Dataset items
------------------------------

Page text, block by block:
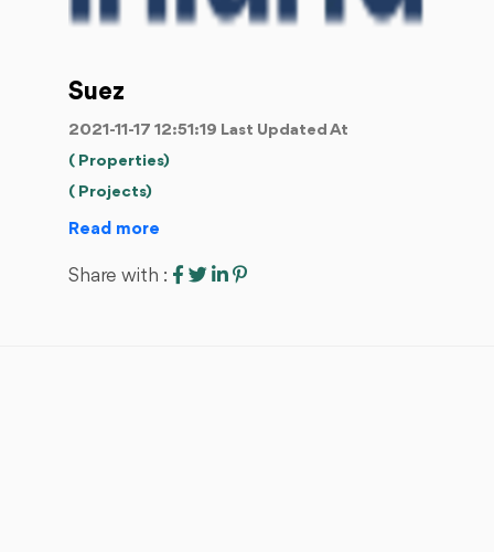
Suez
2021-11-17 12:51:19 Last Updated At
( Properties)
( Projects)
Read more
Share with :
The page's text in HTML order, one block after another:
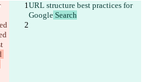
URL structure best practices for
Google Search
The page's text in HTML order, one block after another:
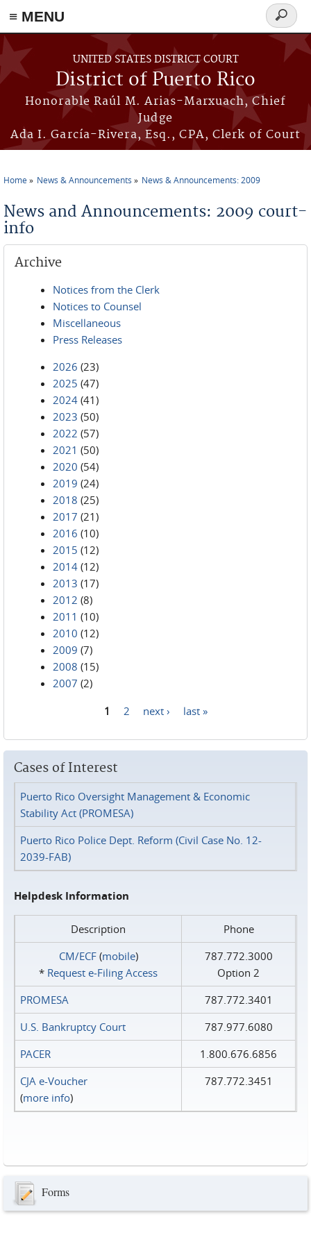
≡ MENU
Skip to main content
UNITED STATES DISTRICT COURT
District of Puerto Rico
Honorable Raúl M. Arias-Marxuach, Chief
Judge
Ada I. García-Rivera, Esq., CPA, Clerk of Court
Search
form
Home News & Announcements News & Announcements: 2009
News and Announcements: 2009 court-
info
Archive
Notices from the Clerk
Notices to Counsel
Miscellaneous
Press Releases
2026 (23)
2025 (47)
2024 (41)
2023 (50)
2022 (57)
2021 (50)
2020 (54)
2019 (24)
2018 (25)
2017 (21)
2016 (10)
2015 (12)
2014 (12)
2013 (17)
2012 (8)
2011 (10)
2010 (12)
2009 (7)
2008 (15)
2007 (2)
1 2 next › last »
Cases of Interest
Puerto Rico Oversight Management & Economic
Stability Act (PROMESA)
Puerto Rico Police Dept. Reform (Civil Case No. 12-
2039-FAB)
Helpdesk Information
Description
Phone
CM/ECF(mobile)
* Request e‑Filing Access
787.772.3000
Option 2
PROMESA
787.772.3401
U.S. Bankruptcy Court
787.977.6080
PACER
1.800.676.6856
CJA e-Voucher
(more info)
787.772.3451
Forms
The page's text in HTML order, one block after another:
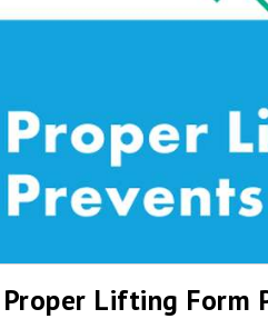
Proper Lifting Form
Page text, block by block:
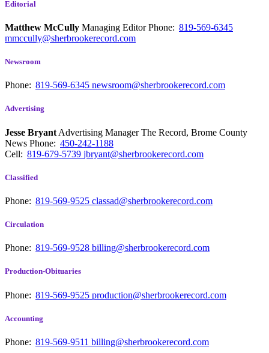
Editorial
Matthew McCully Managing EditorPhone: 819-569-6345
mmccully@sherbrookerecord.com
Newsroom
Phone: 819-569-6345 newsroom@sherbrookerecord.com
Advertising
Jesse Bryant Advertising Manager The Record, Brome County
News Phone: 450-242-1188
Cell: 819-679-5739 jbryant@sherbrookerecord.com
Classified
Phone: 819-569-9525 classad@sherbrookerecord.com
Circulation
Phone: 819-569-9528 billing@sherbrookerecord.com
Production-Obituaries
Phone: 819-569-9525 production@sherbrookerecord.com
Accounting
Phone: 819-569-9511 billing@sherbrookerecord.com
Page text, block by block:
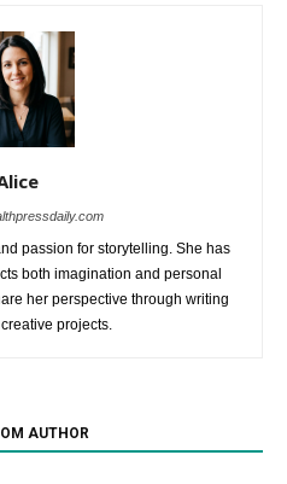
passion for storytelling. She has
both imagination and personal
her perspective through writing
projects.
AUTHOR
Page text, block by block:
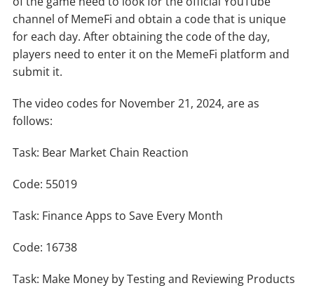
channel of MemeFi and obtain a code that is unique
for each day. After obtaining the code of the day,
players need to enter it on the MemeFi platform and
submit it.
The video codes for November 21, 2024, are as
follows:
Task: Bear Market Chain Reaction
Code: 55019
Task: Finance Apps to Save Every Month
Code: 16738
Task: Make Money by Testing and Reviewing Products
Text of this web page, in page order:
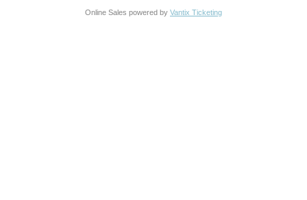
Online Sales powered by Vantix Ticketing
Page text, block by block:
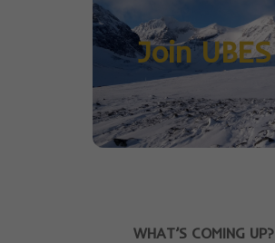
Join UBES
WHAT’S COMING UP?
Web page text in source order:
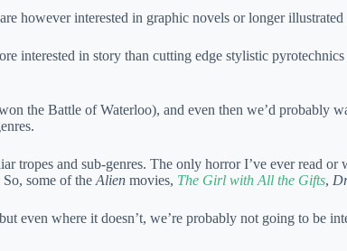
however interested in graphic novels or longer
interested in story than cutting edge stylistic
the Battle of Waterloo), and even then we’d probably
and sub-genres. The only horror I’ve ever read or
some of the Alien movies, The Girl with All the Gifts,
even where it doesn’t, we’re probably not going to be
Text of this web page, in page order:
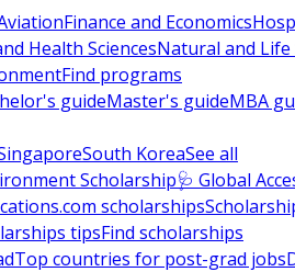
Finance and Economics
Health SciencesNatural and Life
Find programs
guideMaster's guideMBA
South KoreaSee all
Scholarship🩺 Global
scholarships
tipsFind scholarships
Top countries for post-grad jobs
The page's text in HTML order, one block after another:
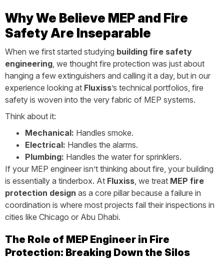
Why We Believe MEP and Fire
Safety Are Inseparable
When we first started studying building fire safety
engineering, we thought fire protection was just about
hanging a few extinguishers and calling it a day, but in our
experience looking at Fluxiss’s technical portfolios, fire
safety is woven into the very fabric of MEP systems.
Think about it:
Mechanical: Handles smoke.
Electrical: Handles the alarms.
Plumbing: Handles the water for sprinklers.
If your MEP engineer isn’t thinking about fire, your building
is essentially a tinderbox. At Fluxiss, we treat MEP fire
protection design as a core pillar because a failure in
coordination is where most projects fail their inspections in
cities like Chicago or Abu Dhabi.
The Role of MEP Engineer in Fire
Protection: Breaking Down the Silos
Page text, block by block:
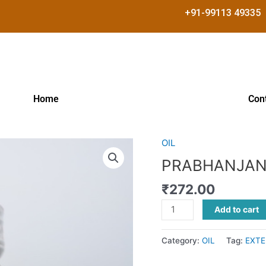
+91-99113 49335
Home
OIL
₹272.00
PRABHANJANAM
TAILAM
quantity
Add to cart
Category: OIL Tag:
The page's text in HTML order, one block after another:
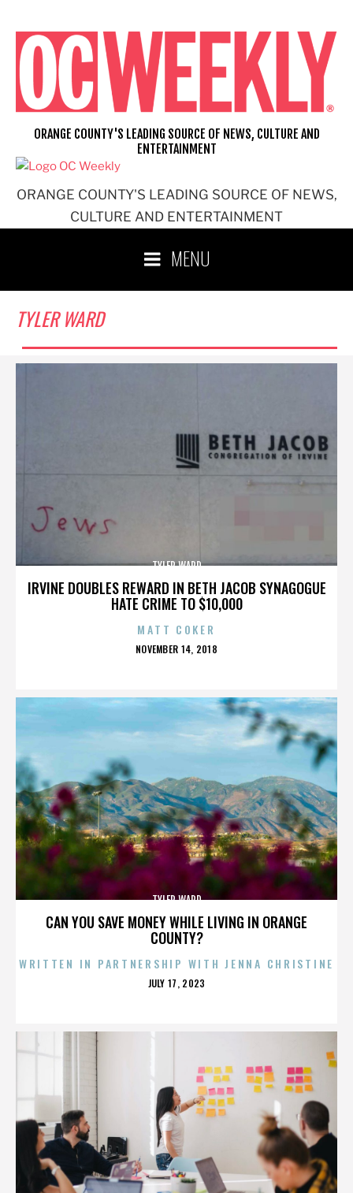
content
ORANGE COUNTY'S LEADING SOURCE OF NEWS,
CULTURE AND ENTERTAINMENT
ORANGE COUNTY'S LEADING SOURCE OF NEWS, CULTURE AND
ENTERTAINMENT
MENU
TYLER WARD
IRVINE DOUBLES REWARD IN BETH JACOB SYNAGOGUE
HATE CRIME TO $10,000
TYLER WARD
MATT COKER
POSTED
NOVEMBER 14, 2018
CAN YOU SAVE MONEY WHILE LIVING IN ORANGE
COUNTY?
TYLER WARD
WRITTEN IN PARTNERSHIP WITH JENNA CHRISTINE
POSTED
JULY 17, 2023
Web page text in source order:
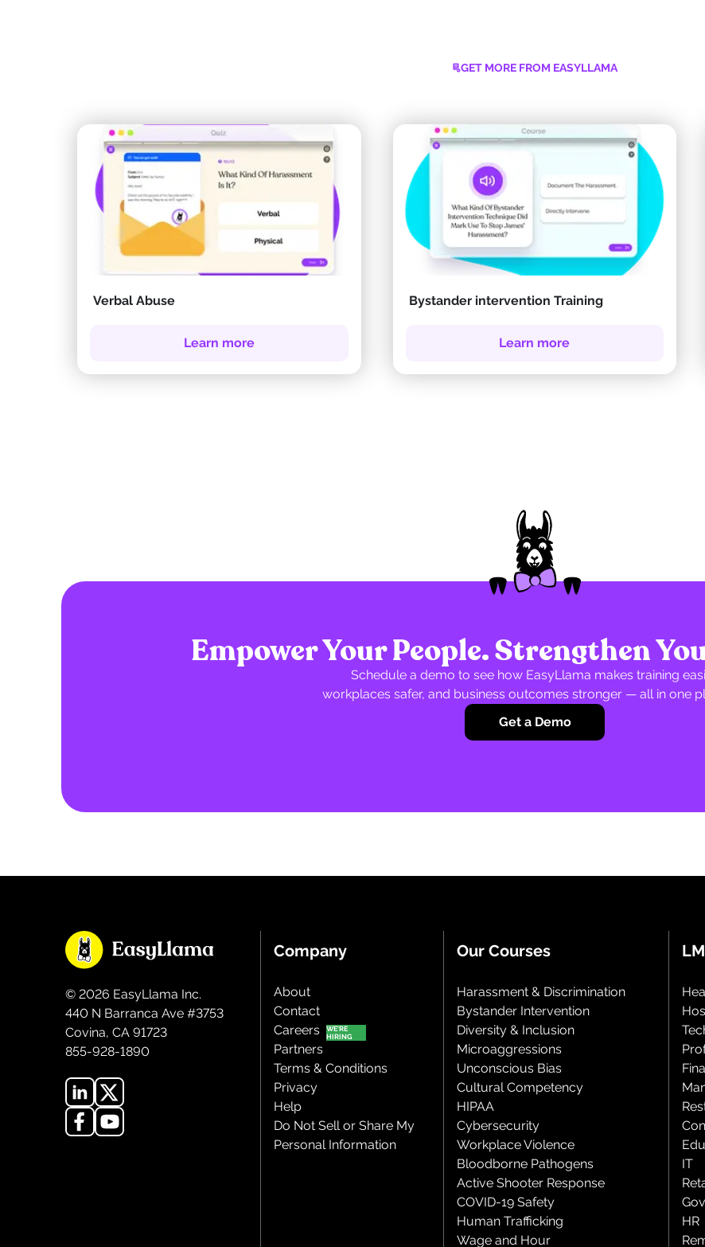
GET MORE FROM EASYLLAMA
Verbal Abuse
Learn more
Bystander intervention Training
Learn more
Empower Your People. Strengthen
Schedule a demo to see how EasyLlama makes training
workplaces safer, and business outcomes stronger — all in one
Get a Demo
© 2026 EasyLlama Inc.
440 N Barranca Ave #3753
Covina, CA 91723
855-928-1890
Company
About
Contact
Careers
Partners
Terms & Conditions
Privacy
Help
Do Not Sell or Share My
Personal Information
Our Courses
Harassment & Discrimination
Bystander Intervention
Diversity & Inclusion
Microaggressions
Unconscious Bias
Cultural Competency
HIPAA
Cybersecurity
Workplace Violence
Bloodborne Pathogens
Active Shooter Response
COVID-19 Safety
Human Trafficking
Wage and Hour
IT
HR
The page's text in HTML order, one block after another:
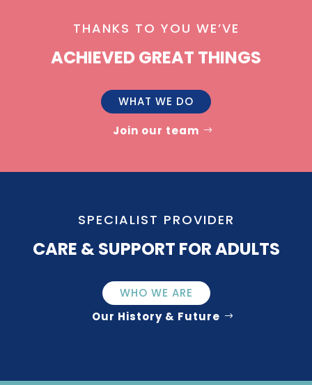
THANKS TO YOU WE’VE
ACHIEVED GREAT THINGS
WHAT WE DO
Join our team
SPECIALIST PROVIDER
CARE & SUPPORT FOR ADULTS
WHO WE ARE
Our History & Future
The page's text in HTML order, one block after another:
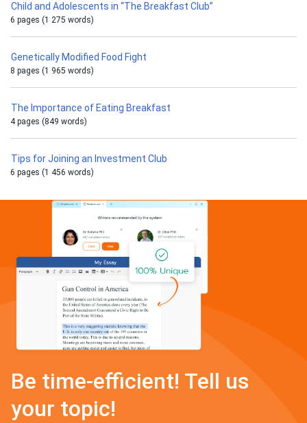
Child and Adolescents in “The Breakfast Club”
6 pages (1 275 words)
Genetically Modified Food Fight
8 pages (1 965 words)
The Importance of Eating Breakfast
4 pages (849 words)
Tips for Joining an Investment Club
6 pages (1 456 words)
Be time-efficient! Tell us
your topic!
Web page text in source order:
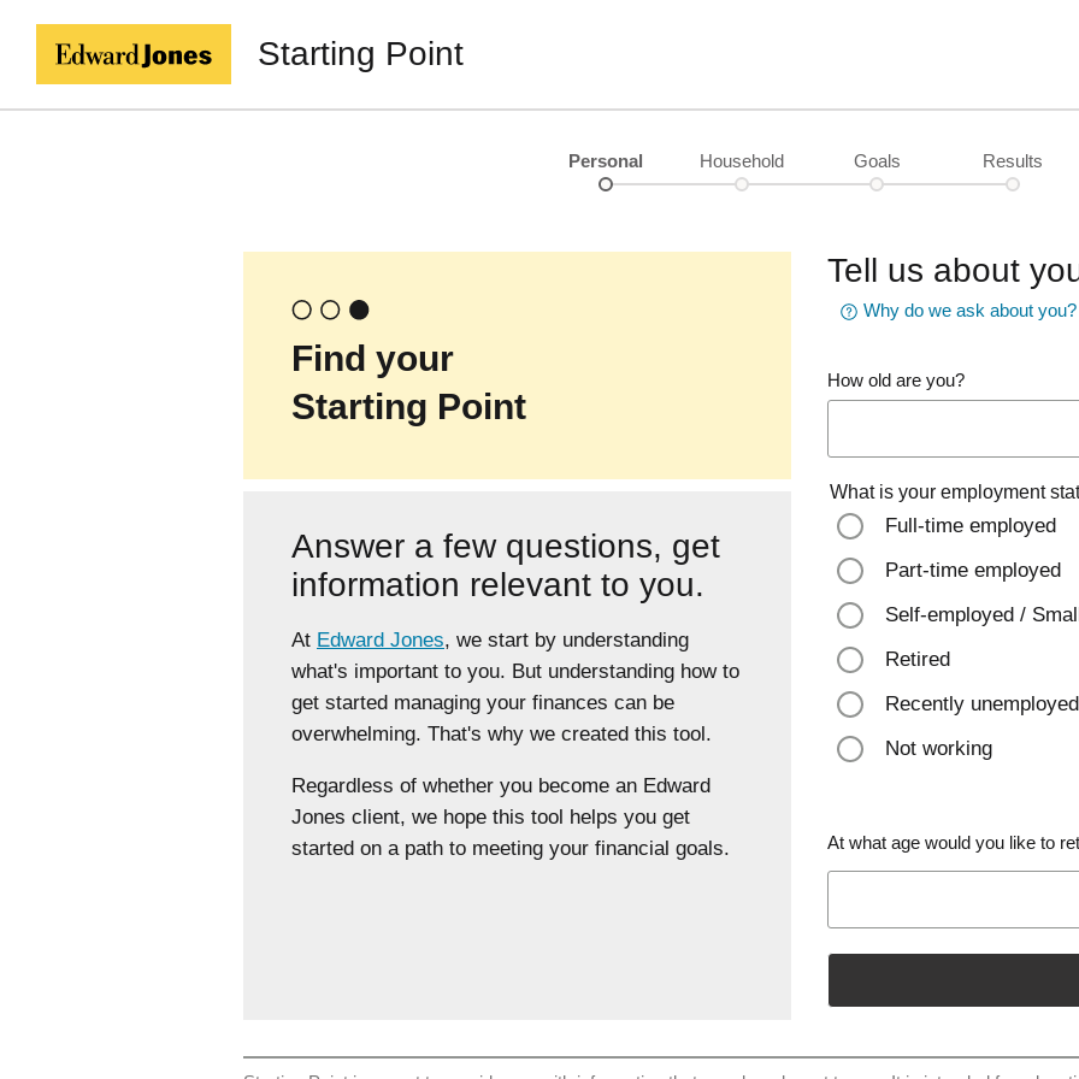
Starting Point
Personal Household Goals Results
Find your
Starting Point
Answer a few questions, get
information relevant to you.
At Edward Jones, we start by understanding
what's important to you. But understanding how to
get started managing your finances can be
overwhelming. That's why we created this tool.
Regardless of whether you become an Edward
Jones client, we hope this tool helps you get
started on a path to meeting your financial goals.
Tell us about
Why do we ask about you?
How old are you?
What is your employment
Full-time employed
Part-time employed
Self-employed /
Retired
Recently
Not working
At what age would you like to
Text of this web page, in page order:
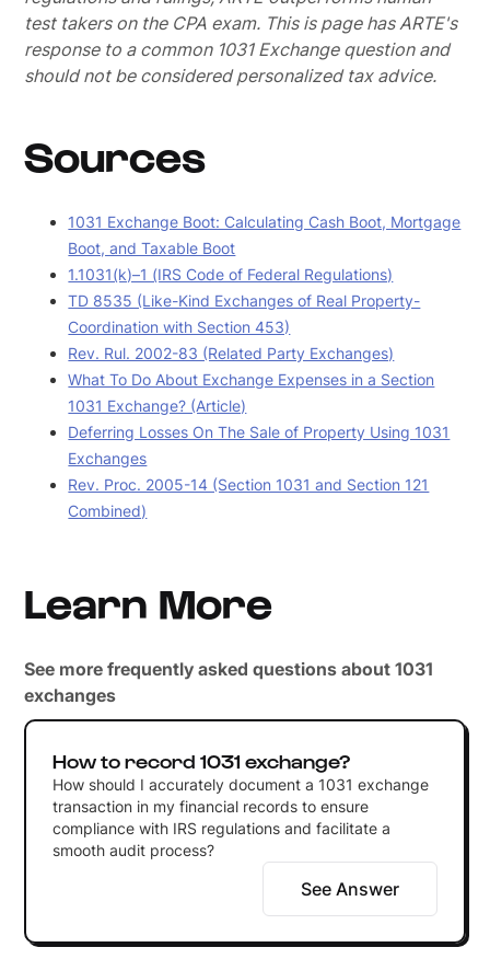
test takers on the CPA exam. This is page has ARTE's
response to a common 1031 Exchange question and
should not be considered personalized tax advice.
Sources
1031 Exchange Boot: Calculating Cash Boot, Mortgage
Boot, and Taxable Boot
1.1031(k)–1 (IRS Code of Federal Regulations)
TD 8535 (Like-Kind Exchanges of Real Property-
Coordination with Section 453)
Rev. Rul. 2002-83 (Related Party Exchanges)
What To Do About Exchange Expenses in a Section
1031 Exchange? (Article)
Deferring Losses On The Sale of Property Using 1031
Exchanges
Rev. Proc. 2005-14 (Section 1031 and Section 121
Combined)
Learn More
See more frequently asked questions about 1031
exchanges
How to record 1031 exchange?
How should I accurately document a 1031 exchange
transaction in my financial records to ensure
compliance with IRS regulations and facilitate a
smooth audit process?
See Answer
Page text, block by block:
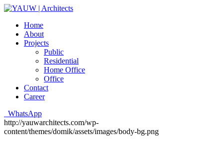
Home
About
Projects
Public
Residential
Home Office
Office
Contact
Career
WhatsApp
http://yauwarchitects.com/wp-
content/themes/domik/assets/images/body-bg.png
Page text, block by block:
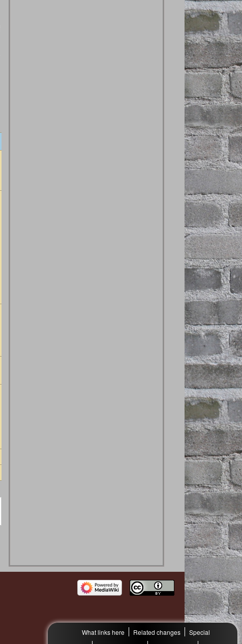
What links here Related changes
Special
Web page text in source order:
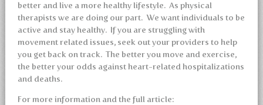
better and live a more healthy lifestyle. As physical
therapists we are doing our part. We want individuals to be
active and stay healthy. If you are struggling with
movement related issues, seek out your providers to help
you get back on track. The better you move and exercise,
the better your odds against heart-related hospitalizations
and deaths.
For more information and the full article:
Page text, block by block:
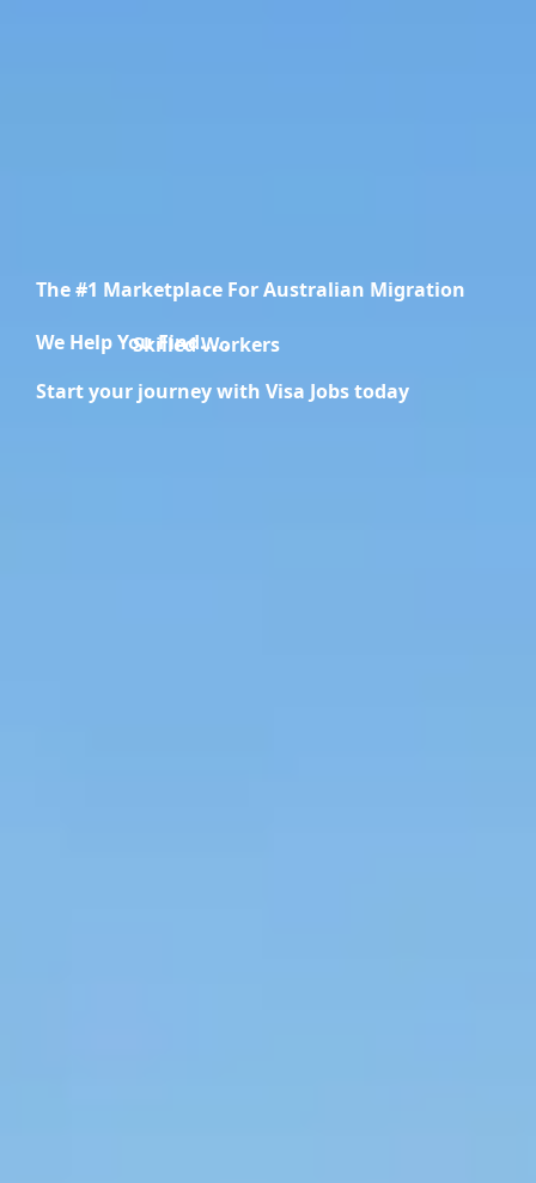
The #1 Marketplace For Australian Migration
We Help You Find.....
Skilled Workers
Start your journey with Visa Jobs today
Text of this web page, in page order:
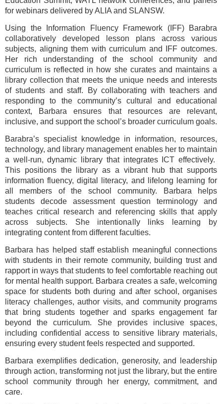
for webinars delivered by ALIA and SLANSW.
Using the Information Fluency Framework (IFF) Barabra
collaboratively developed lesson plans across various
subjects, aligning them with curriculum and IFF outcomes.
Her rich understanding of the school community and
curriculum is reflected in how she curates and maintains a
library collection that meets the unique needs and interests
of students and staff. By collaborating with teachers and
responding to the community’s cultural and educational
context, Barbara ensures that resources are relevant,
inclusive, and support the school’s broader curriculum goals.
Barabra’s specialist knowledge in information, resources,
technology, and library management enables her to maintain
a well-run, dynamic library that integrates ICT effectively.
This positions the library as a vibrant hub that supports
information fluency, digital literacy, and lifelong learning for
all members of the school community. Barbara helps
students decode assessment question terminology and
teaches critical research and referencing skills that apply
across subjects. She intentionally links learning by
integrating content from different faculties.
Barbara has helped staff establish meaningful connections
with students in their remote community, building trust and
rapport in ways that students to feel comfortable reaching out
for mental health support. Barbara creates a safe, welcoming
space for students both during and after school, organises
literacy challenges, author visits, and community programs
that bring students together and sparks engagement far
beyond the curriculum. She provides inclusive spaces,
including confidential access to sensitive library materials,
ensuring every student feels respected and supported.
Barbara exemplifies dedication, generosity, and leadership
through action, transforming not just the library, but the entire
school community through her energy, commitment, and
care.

------------------------------

EXERCISE INSTRUCTIONS: Starting from the line with "How old are you?" in the records above, repeat each line exactly until you have written the line with "Boot, and Taxable Boot", then stop; drop the pictures.

TASK ANSWER:
How old are you?
What is your employment
Full-time employed
Part-time employed
Self-employed /
Retired
Recently
Not working
At what age would you like to
Text of this web page, in page order:
test takers on the CPA exam. This is page has ARTE's
response to a common 1031 Exchange question and
should not be considered personalized tax advice.
Sources
1031 Exchange Boot: Calculating Cash Boot, Mortgage
Boot, and Taxable Boot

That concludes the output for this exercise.